Records provided:
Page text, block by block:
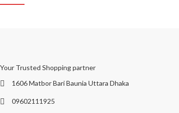
Your Trusted Shopping partner
1606 Matbor Bari Baunia Uttara Dhaka
09602111925
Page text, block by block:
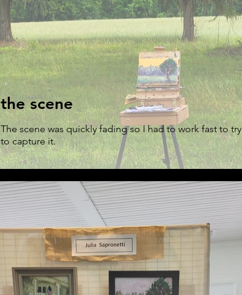
the scene
The scene was quickly fading so I had to work fast to try
to capture it.
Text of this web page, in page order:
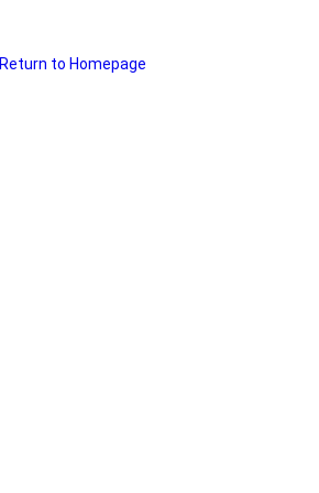
Return to Homepage
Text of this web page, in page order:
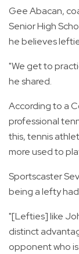
Gee Abacan,
Senior High
he believes
"We get to
he shared.
According to a
professional
this, tennis
more used to
Sportscaster
being a lefty
"[Lefties] like
distinct
opponent who
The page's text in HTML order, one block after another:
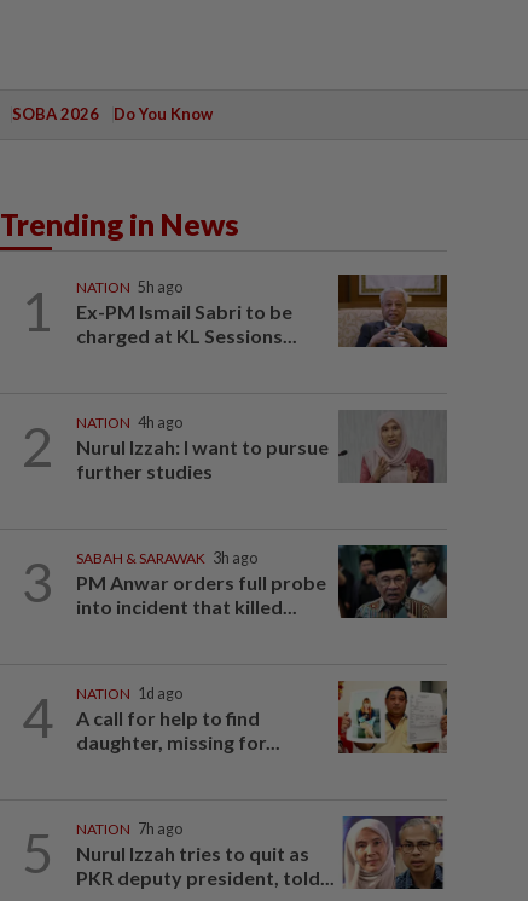
SOBA 2026 Do You Know
Trending in News
1 NATION 5h ago
Ex-PM Ismail Sabri to be
charged at KL Sessions...
2 NATION 4h ago
Nurul Izzah: I want to pursue
further studies
3 SABAH & SARAWAK 3h ago
PM Anwar orders full probe
into incident that killed...
4 NATION 1d ago
A call for help to find
daughter, missing for...
5 NATION 7h ago
Nurul Izzah tries to quit as
PKR deputy president, told...
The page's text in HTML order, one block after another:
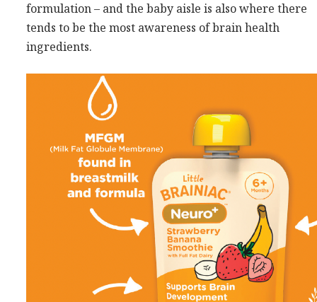
formulation – and the baby aisle is also where there
tends to be the most awareness of brain health
ingredients.
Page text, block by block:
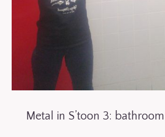
Metal in S’toon 3:
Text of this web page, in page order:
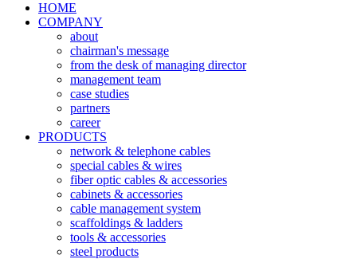
HOME
COMPANY
about
chairman's message
from the desk of managing director
management team
case studies
partners
career
PRODUCTS
network & telephone cables
special cables & wires
fiber optic cables & accessories
cabinets & accessories
cable management system
scaffoldings & ladders
tools & accessories
steel products
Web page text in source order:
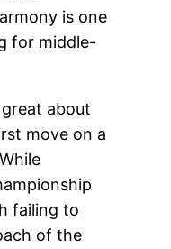
is one
for middle-
about
move on a
failing to
of the
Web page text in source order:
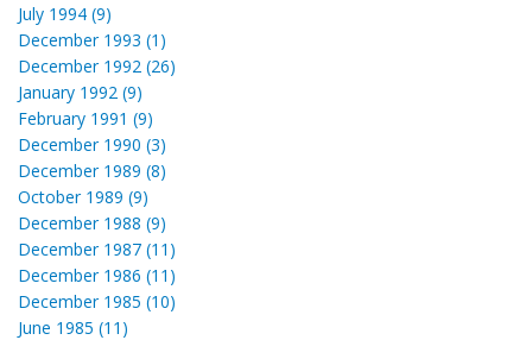
July 1994 (9)
December 1993 (1)
December 1992 (26)
January 1992 (9)
February 1991 (9)
December 1990 (3)
December 1989 (8)
October 1989 (9)
December 1988 (9)
December 1987 (11)
December 1986 (11)
December 1985 (10)
June 1985 (11)
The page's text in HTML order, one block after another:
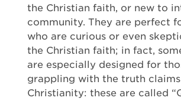
the Christian faith, or new to
community. They are perfect
who are curious or even
the Christian faith; in fact,
are especially designed for
grappling with the truth
Christianity: these are called
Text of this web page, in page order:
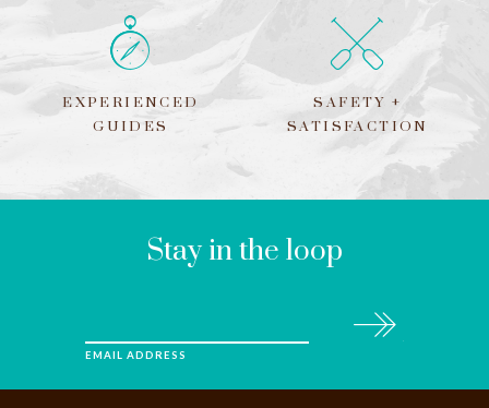
EXPERIENCED
GUIDES
SAFETY +
SATISFACTION
FIELD
Stay in the loop
EMAIL ADDRESS
Subscribe
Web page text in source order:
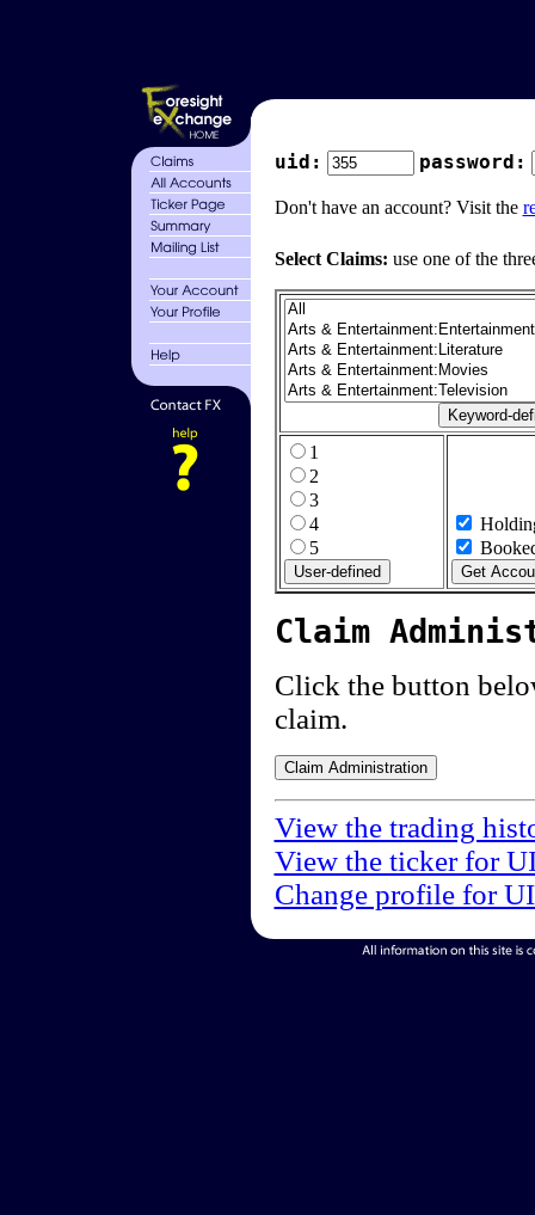
uid: password:
Don't have an account? Visit the
Select Claims: use one of the
1
2
3
4
5
Claim
Click the button
claim.
View the trading
View the ticker for
Change profile for
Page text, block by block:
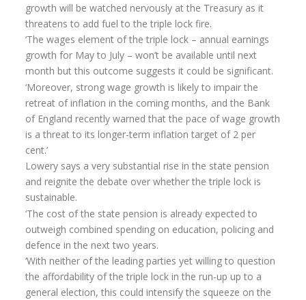
growth will be watched nervously at the Treasury as it
threatens to add fuel to the triple lock fire.
‘The wages element of the triple lock – annual earnings
growth for May to July – won’t be available until next
month but this outcome suggests it could be significant.
‘Moreover, strong wage growth is likely to impair the
retreat of inflation in the coming months, and the Bank
of England recently warned that the pace of wage growth
is a threat to its longer-term inflation target of 2 per
cent.’
Lowery says a very substantial rise in the state pension
and reignite the debate over whether the triple lock is
sustainable.
‘The cost of the state pension is already expected to
outweigh combined spending on education, policing and
defence in the next two years.
‘With neither of the leading parties yet willing to question
the affordability of the triple lock in the run-up up to a
general election, this could intensify the squeeze on the
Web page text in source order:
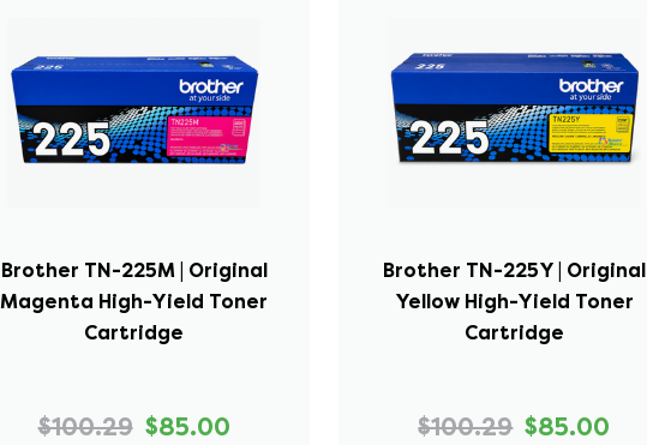
Brother TN-225M | Original
Magenta High-Yield Toner
Cartridge
$100.29 $85.00
Brother TN-225Y | Original
Yellow High-Yield Toner
Cartridge
$100.29 $85.00
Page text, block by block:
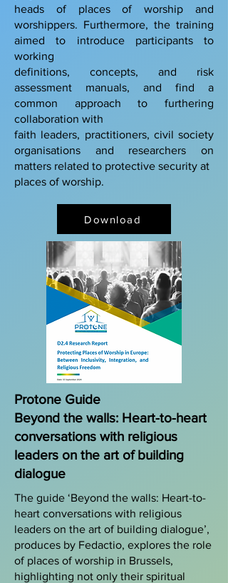
heads of places of worship and
worshippers. Furthermore, the training
aimed to introduce participants to
working
definitions, concepts, and risk
assessment manuals, and find a
common approach to furthering
collaboration with
faith leaders, practitioners, civil society
organisations and researchers on
matters related to protective security at
places of worship.
Download
Protone Guide
Beyond the walls: Heart-to-heart
conversations with religious
leaders on the art of building
dialogue
The guide ‘Beyond the walls: Heart-to-
heart conversations with religious
leaders on the art of building dialogue’,
produces by Fedactio, explores the role
of places of worship in Brussels,
highlighting not only their spiritual
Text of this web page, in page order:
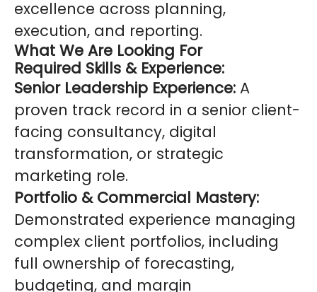
excellence across planning,
execution, and reporting.
What We Are Looking For
Required Skills & Experience:
Senior Leadership Experience: A
proven track record in a senior client-
facing consultancy, digital
transformation, or strategic
marketing role.
Portfolio & Commercial Mastery:
Demonstrated experience managing
complex client portfolios, including
full ownership of forecasting,
budgeting, and margin
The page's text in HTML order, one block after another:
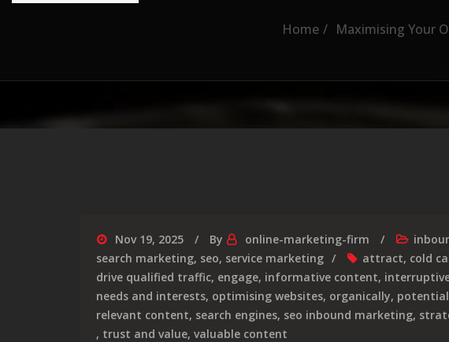
Home Maximising Your
Nov 19, 2025 By online-marketing-firm
search marketing, seo, service marketing attract, cold
drive qualified traffic, engage, informative content,
needs and interests, optimising websites, organically,
relevant content, search engines, seo inbound marketing,
, trust and value, valuable content
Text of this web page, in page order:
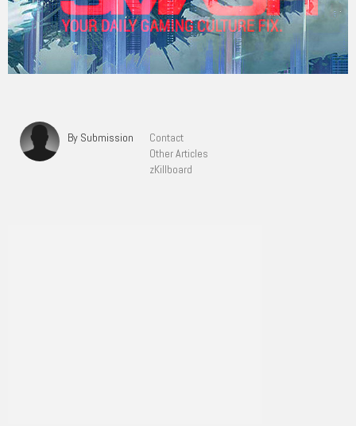
By Submission
Contact
Other Articles
zKillboard
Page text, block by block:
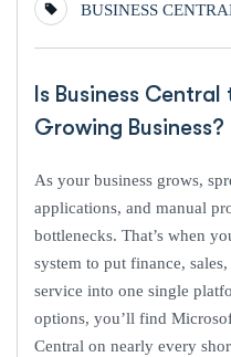
BUSINESS
Is Business
Growing Business?
As your business grows,
applications, and manual
bottlenecks. That’s when
system to put finance,
service into one single
options, you’ll find
Central on nearly every
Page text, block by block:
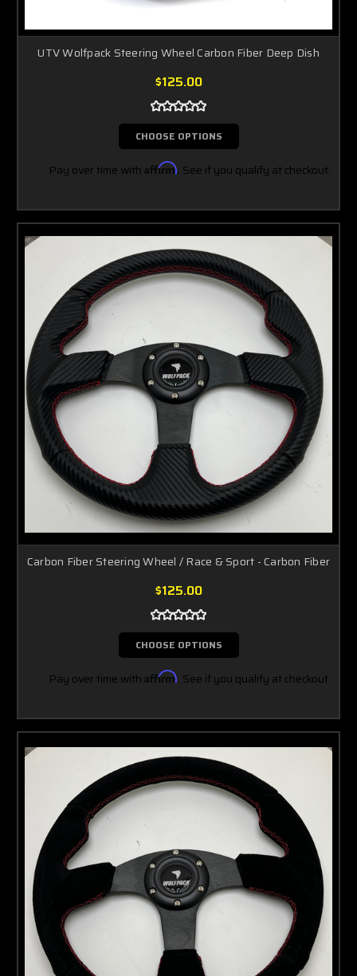
UTV Wolfpack Steering Wheel Carbon Fiber Deep Dish
$125.00
CHOOSE OPTIONS
Pay over time with Affirm. See if you qualify at checkout.
Carbon Fiber Steering Wheel / Race & Sport - Carbon Fiber
$125.00
CHOOSE OPTIONS
Pay over time with Affirm. See if you qualify at checkout.
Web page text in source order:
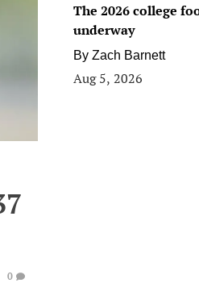
0
The 2026 college
underway
By Zach Barnett
Aug 5, 2026
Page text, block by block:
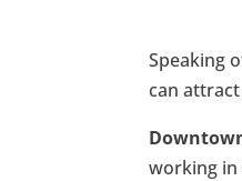
Speaking
can
working
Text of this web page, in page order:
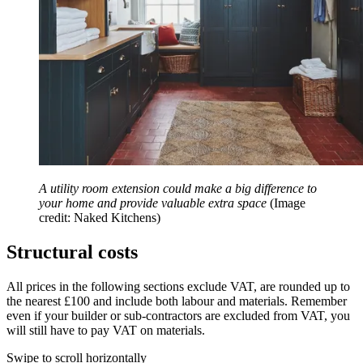
A utility room extension could make a big difference to
your home and provide valuable extra space (Image
credit: Naked Kitchens)
Structural costs
All prices in the following sections exclude VAT, are rounded up to
the nearest £100 and include both labour and materials. Remember
even if your builder or sub-contractors are excluded from VAT, you
will still have to pay VAT on materials.
Swipe to scroll horizontally

Problem details:
The entries are to be written out in full and exactly, apart from the pictures.

Answer space:
Page text, block by block:
Your Trusted Shopping partner
1606 Matbor Bari Baunia Uttara Dhaka
09602111925
Page text, block by block:
the scene
The scene was quickly fading so I had to work fast to try
to capture it.
Text of this web page, in page order:
Return to Homepage
Text of this web page, in page order:
Gee Abacan,
Senior High
he believes
"We get to
he shared.
According to a
professional
this, tennis
more used to
Sportscaster
being a lefty
"[Lefties] like
distinct
opponent who
The page's text in HTML order, one block after another:
SOBA 2026 Do You Know
Trending in News
1 NATION 5h ago
Ex-PM Ismail Sabri to be
charged at KL Sessions...
2 NATION 4h ago
Nurul Izzah: I want to pursue
further studies
3 SABAH & SARAWAK 3h ago
PM Anwar orders full probe
into incident that killed...
4 NATION 1d ago
A call for help to find
daughter, missing for...
5 NATION 7h ago
Nurul Izzah tries to quit as
PKR deputy president, told...
The page's text in HTML order, one block after another:
formulation – and the baby aisle is also where there
tends to be the most awareness of brain health
ingredients.
Page text, block by block:
Metal in S’toon 3:
Text of this web page, in page order:
HOME
COMPANY
about
chairman's message
from the desk of managing director
management team
case studies
partners
career
PRODUCTS
network & telephone cables
special cables & wires
fiber optic cables & accessories
cabinets & accessories
cable management system
scaffoldings & ladders
tools & accessories
steel products
Web page text in source order:
is one
for middle-
about
move on a
failing to
of the
Web page text in source order:
July 1994 (9)
December 1993 (1)
December 1992 (26)
January 1992 (9)
February 1991 (9)
December 1990 (3)
December 1989 (8)
October 1989 (9)
December 1988 (9)
December 1987 (11)
December 1986 (11)
December 1985 (10)
June 1985 (11)
The page's text in HTML order, one block after another:
the Christian faith, or new to
community. They are perfect
who are curious or even
the Christian faith; in fact,
are especially designed for
grappling with the truth
Christianity: these are called
Text of this web page, in page order:
EXPERIENCED
GUIDES
SAFETY +
SATISFACTION
FIELD
Stay in the loop
EMAIL ADDRESS
Subscribe
Web page text in source order:
uid: password:
Don't have an account? Visit the
Select Claims: use one of the
1
2
3
4
5
Claim
Click the button
claim.
View the trading
View the ticker for
Change profile for
Page text, block by block:
growth will be watched nervously at the Treasury as it
threatens to add fuel to the triple lock fire.
‘The wages element of the triple lock – annual earnings
growth for May to July – won’t be available until next
month but this outcome suggests it could be significant.
‘Moreover, strong wage growth is likely to impair the
retreat of inflation in the coming months, and the Bank
of England recently warned that the pace of wage growth
is a threat to its longer-term inflation target of 2 per
cent.’
Lowery says a very substantial rise in the state pension
and reignite the debate over whether the triple lock is
sustainable.
‘The cost of the state pension is already expected to
outweigh combined spending on education, policing and
defence in the next two years.
‘With neither of the leading parties yet willing to question
the affordability of the triple lock in the run-up up to a
general election, this could intensify the squeeze on the
Web page text in source order:
Brother TN-225M | Original
Magenta High-Yield Toner
Cartridge
$100.29 $85.00
Brother TN-225Y | Original
Yellow High-Yield Toner
Cartridge
$100.29 $85.00
Page text, block by block:
heads of places of worship and
worshippers. Furthermore, the training
aimed to introduce participants to
working
definitions, concepts, and risk
assessment manuals, and find a
common approach to furthering
collaboration with
faith leaders, practitioners, civil society
organisations and researchers on
matters related to protective security at
places of worship.
Download
Protone Guide
Beyond the walls: Heart-to-heart
conversations with religious
leaders on the art of building
dialogue
The guide ‘Beyond the walls: Heart-to-
heart conversations with religious
leaders on the art of building dialogue’,
produces by Fedactio, explores the role
of places of worship in Brussels,
highlighting not only their spiritual
Text of this web page, in page order:
excellence across planning,
execution, and reporting.
What We Are Looking For
Required Skills & Experience:
Senior Leadership Experience: A
proven track record in a senior client-
facing consultancy, digital
transformation, or strategic
marketing role.
Portfolio & Commercial Mastery:
Demonstrated experience managing
complex client portfolios, including
full ownership of forecasting,
budgeting, and margin
The page's text in HTML order, one block after another:
Home Maximising Your
Nov 19, 2025 By online-marketing-firm
search marketing, seo, service marketing attract, cold
drive qualified traffic, engage, informative content,
needs and interests, optimising websites, organically,
relevant content, search engines, seo inbound marketing,
, trust and value, valuable content
Text of this web page, in page order:
By Submission
Contact
Other Articles
zKillboard
Page text, block by block:
BUSINESS
Is Business
Growing Business?
As your business grows,
applications, and manual
bottlenecks. That’s when
system to put finance,
service into one single
options, you’ll find
Central on nearly every
Page text, block by block:
UTV Wolfpack Steering Wheel Carbon Fiber Deep Dish
$125.00
CHOOSE OPTIONS
Pay over time with Affirm. See if you qualify at checkout.
Carbon Fiber Steering Wheel / Race & Sport - Carbon Fiber
$125.00
CHOOSE OPTIONS
Pay over time with Affirm. See if you qualify at checkout.
Web page text in source order:
0
The 2026 college
underway
By Zach Barnett
Aug 5, 2026
Page text, block by block:
Speaking
can
working
Text of this web page, in page order:
A utility room extension could make a big difference to
your home and provide valuable extra space (Image
credit: Naked Kitchens)
Structural costs
All prices in the following sections exclude VAT, are rounded up to
the nearest £100 and include both labour and materials. Remember
even if your builder or sub-contractors are excluded from VAT, you
will still have to pay VAT on materials.
Swipe to scroll horizontally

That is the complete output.